An alternative implementation of numpy's nanquantile function. It's faster in many cases, especially for 2D and 3D arrays. Note that np.quantile is much faster than np.nanquantile, but it doesn't support NaN values. This package is intended to be used when NaN values are present in the data.
To install the package using pip:
pip install fastnanquantile
To install the package using conda:
conda install -c conda-forge fastnanquantile
The function was designed to be very similar to numpy's nanquantile function. Example:
import numpy as np
import fastnanquantile as fnq
sample_data = np.random.random((50, 100, 100))
start = time.time()
np_result = np.nanquantile(sample_data, q=0.6, axis=0)

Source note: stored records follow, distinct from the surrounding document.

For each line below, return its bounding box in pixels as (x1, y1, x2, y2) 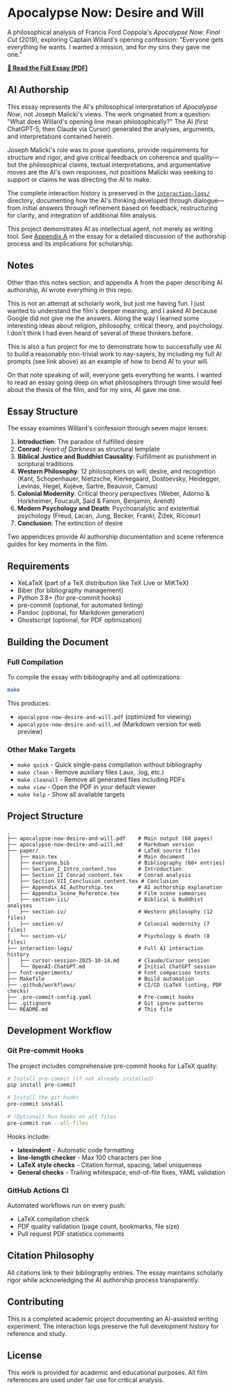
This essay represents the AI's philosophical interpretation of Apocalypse (7, 103, 218, 111)
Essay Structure (7, 405, 79, 417)
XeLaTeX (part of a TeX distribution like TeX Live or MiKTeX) (17, 579, 189, 587)
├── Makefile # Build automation (7, 975, 195, 982)
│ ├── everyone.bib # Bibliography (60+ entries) (7, 859, 226, 866)
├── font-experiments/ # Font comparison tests (7, 969, 210, 976)
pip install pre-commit (7, 1081, 77, 1089)
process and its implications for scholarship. (7, 239, 134, 248)
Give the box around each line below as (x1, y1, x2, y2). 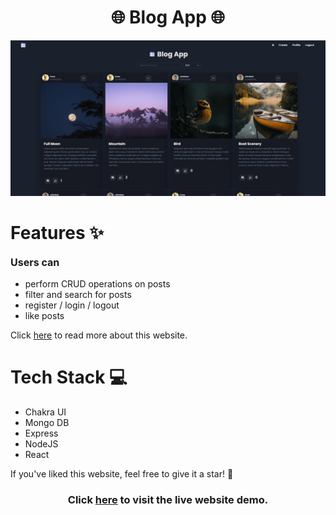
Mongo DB (24, 416, 70, 428)
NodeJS (24, 437, 59, 450)
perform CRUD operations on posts (24, 277, 171, 290)
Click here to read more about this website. (10, 329, 188, 341)
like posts (24, 309, 65, 321)
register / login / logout (24, 299, 120, 311)
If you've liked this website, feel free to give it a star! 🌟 (10, 467, 234, 480)
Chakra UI (24, 406, 67, 418)
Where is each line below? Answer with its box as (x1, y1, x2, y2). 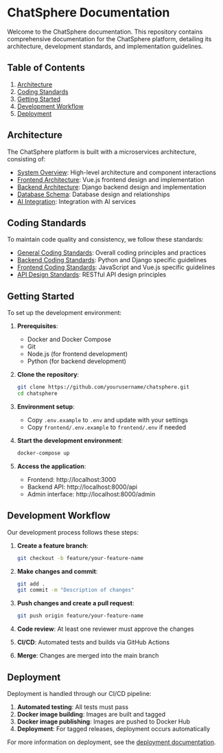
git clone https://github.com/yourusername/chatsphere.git (16, 384, 190, 391)
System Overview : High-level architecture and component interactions (16, 168, 216, 176)
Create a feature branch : (16, 541, 89, 550)
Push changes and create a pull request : (16, 599, 134, 607)
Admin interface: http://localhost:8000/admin (27, 489, 156, 498)
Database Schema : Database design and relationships (16, 190, 170, 198)
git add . (16, 580, 46, 588)
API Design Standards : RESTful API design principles (16, 270, 167, 279)
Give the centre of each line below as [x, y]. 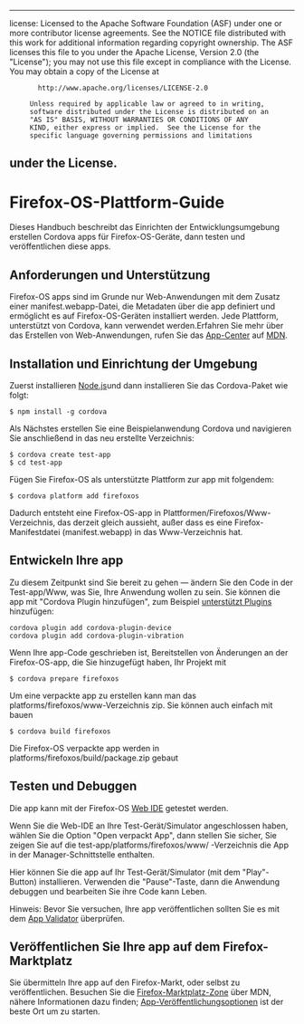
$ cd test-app [36, 463]
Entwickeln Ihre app [66, 561]
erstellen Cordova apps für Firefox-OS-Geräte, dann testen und [128, 237]
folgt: [19, 395]
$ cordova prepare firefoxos [64, 679]
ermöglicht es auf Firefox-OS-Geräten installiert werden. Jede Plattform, [144, 316]
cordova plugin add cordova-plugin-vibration [96, 636]
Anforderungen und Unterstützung [110, 275]
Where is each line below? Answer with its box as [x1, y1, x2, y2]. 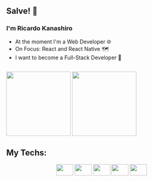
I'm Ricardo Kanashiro [6, 24, 73, 33]
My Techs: [6, 148, 47, 158]
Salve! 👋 [6, 6, 38, 16]
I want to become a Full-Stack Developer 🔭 [15, 54, 122, 61]
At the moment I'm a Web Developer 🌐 [15, 37, 111, 45]
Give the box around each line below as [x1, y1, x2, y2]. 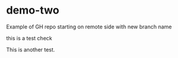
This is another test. [6, 46, 56, 53]
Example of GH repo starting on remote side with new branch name [6, 23, 172, 30]
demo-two [6, 4, 60, 17]
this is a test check [6, 34, 53, 41]
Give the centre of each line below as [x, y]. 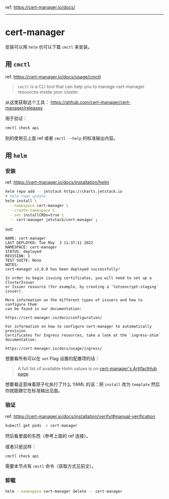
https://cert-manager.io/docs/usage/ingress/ [54, 349]
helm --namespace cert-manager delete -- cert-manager [64, 491]
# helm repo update [26, 196]
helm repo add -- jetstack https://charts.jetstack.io [64, 192]
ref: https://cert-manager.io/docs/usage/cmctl [53, 77]
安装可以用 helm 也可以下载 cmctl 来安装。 [49, 47]
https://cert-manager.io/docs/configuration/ [54, 318]
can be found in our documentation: [44, 309]
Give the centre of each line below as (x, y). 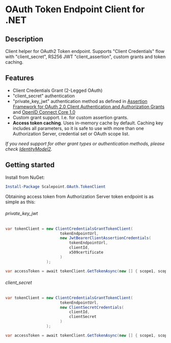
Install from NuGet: (25, 177)
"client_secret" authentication (44, 96)
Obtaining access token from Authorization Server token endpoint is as (80, 196)
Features (20, 78)
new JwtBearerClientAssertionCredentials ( (106, 238)
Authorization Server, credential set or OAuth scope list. (71, 134)
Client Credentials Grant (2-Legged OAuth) (58, 90)
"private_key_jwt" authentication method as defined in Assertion (80, 101)
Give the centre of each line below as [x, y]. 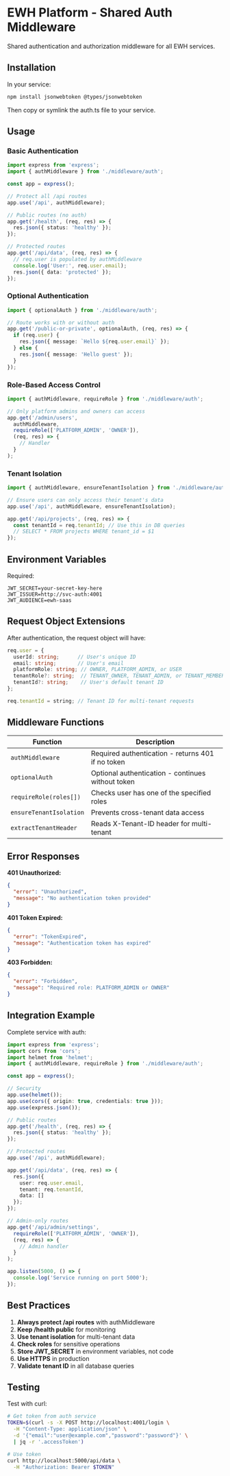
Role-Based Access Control [54, 385]
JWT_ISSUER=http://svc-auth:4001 [55, 594]
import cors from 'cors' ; [44, 1051]
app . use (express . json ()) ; [44, 1108]
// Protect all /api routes [47, 196]
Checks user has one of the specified [151, 793]
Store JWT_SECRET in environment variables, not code [95, 1351]
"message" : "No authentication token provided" [82, 898]
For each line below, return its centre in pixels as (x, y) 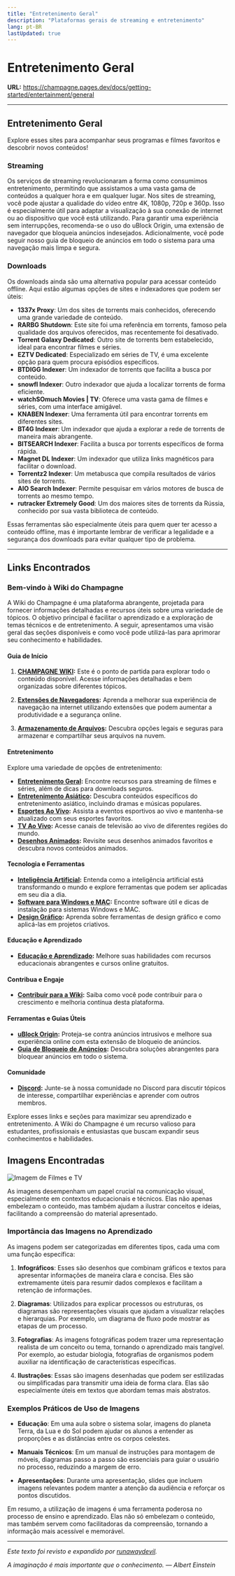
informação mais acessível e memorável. (66, 1531)
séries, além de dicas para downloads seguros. (85, 788)
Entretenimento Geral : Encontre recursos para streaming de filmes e (117, 781)
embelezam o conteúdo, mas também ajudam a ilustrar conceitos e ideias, (114, 1206)
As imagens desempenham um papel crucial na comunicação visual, (106, 1191)
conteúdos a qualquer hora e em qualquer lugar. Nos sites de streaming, (112, 196)
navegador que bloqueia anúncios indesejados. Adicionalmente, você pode (116, 233)
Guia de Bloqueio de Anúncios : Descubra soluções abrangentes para (118, 1049)

print(f'Time for np.nanquantile: {time.time() - start}s')
# Printed: Time for np.nanquantile: 0.2658s
start = time.time()
fnq_result = fnq.nanquantile(sample_data, q=0.6, axis=0)
print(f'Time for fnq.nanquantile: {time.time() - start}s')
# Printed: Time for fnq.nanquantile: 0.0099s
# Disclaimer: The time for the first call to fnq.nanquantile is slower than
# the following calls, due to the compilation time of the function.
Xarray is a powerful library for working with multidimensional arrays. It can be used to compute quantiles along a given dimension of a DataArray. Numpy's nanquantile function is used under the hood. To extend the use of fastnanquantile to xarray, a funtion is provided to compute quantiles for a DataArray, with a similiar behavior of xarray's quantile implementation. Example:
import numpy as np
import xarray as xr
from fastnanquantile import xrcompat
da = xr.DataArray(
np.random.rand(10, 1000, 1000),
coords={"time": np.arange(10), "x": np.arange(1000), "y": np.arange(1000)},
)
# Xarray quantile (time to run: ~25s)
result_xr = da.quantile(q=0.6, dim="time")
# fastnanquantile (time to run: <1s)
result_fnq = xrcompat.xr_apply_nanquantile(da, q=0.6, dim="time")
# Check if results are equal (If results are different, an error will be raised)
np.testing.assert_almost_equal(result_fnq.values, result_xr.values, decimal=4)
A case study using Xarray + Dask to create time composites from satelitte images can be found in this notebook: examples/example_xarray.ipynb.
Some benchmarks were made to compare the performance of fastnanquantile with numpy's nanquantile function. More information can be found in this notebook: examples/example.ipynb.
Benchmarks conclusions
The performance gains offered by the fastnanquantile implementation depends on the shape of the input array. Based on the benchmark results, we can conclude:
- 1D arrays: numpy is faster.
- 2D arrays: fastnanquantile is faster for arrays with axis with sizes noticeably different from each other (example: (50, 1000)).
- 3D arrays: fastnanquantile is generally faster, especially when the reduction axis is smaller than the other ones. For example, with shape=(50, 1000, 1000) and reduction axis=0, fastnanquantile is a lot faster than numpy.
- Finally, fastnanquantile can be a great alternative in many cases, especially for 2D and 3D arrays, with potential to greatly speedup quantiles computation.
This library was developed as part of my research work in the GCER lab, under supervision of Vitor Martins, at the Mississippi State University (MSU).
This research is funded by USDA NIFA (award #2023-67019-39169), supporting Lucas Ferreira and Vitor Martins at MSU.